Can you copy out the data exactly? Leave the images out.

- Saved data entries:
Start of Block

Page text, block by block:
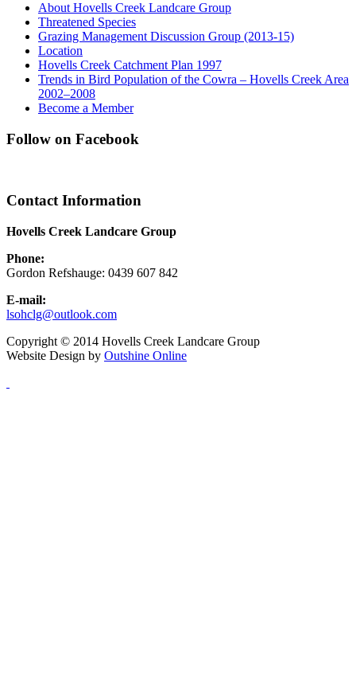
About Hovells Creek Landcare Group
Threatened Species
Grazing Management Discussion Group (2013-15)
Location
Hovells Creek Catchment Plan 1997
Trends in Bird Population of the Cowra – Hovells Creek Area
2002–2008
Become a Member
Follow on Facebook
Contact Information
Hovells Creek Landcare Group
Phone:
Gordon Refshauge: 0439 607 842
E-mail:
lsohclg@outlook.com
Copyright © 2014 Hovells Creek Landcare Group
Website Design by Outshine Online
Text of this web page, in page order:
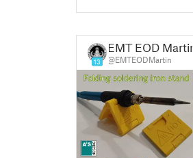
13
EMT EOD Martin
@EMTEODMartin
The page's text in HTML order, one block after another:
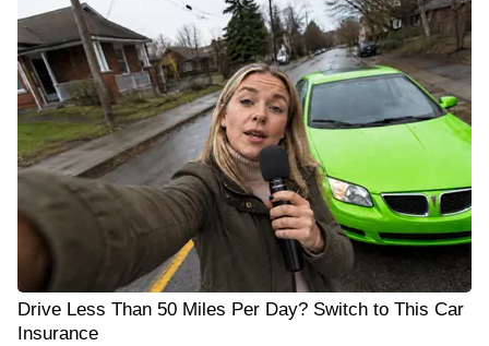
Drive Less Than 50 Miles Per Day? Switch to This Car
Insurance
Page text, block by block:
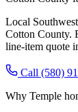
Local
Cotton County.
line-item quote
Call (580)
Why Temple
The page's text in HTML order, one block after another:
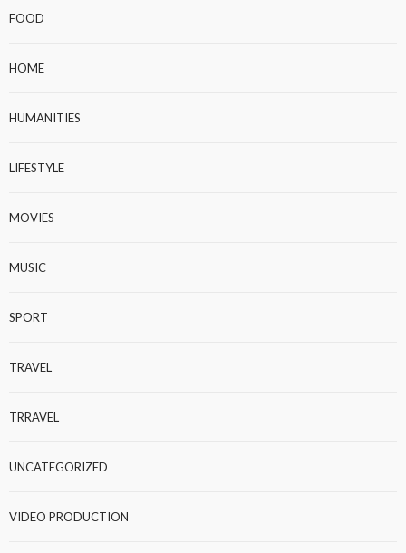
FOOD
HOME
HUMANITIES
LIFESTYLE
MOVIES
MUSIC
SPORT
TRAVEL
TRRAVEL
UNCATEGORIZED
VIDEO PRODUCTION
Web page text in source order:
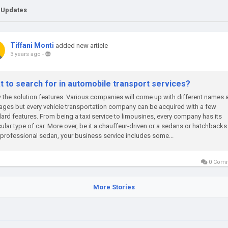
Tiffani Monti added new article
3 years ago -
to search for in automobile transport services?
the solution features. Various companies will come up with different names
but every vehicle transportation company can be acquired with a few
features. From being a taxi service to limousines, every company has its
type of car. More over, be it a chauffeur-driven or a sedans or hatchbacks
sedan, your business service includes some...
0
More Stories
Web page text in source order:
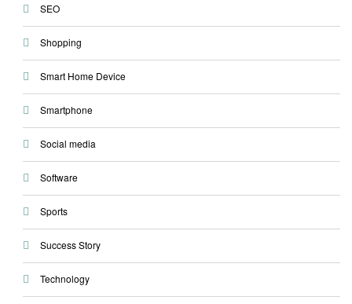
SEO
Shopping
Smart Home Device
Smartphone
Social media
Software
Sports
Success Story
Technology
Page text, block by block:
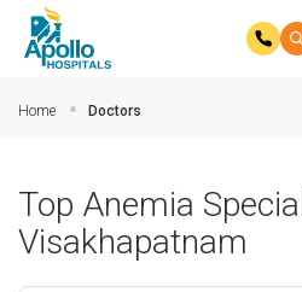
Home Doctors
Top Anemia
Visakhapatnam
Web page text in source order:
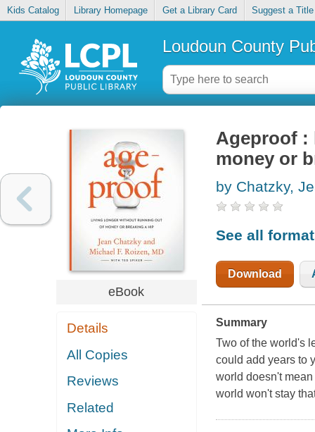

End of Block

- TASK RESPONSE:
Page text, block by block:
About Hovells Creek Landcare Group
Threatened Species
Grazing Management Discussion Group (2013-15)
Location
Hovells Creek Catchment Plan 1997
Trends in Bird Population of the Cowra – Hovells Creek Area
2002–2008
Become a Member
Follow on Facebook
Contact Information
Hovells Creek Landcare Group
Phone:
Gordon Refshauge: 0439 607 842
E-mail:
lsohclg@outlook.com
Copyright © 2014 Hovells Creek Landcare Group
Website Design by Outshine Online
Text of this web page, in page order:
13
EMT EOD Martin
@EMTEODMartin
The page's text in HTML order, one block after another:
Drive Less Than 50 Miles Per Day? Switch to This Car
Insurance
Page text, block by block:
Local
Cotton County.
line-item quote
Call (580)
Why Temple
The page's text in HTML order, one block after another:
FOOD
HOME
HUMANITIES
LIFESTYLE
MOVIES
MUSIC
SPORT
TRAVEL
TRRAVEL
UNCATEGORIZED
VIDEO PRODUCTION
Web page text in source order:
Tiffani Monti added new article
3 years ago -
to search for in automobile transport services?
the solution features. Various companies will come up with different names
but every vehicle transportation company can be acquired with a few
features. From being a taxi service to limousines, every company has its
type of car. More over, be it a chauffeur-driven or a sedans or hatchbacks
sedan, your business service includes some...
0
More Stories
Web page text in source order:
SEO
Shopping
Smart Home Device
Smartphone
Social media
Software
Sports
Success Story
Technology
Page text, block by block:
Home Doctors
Top Anemia
Visakhapatnam
Web page text in source order:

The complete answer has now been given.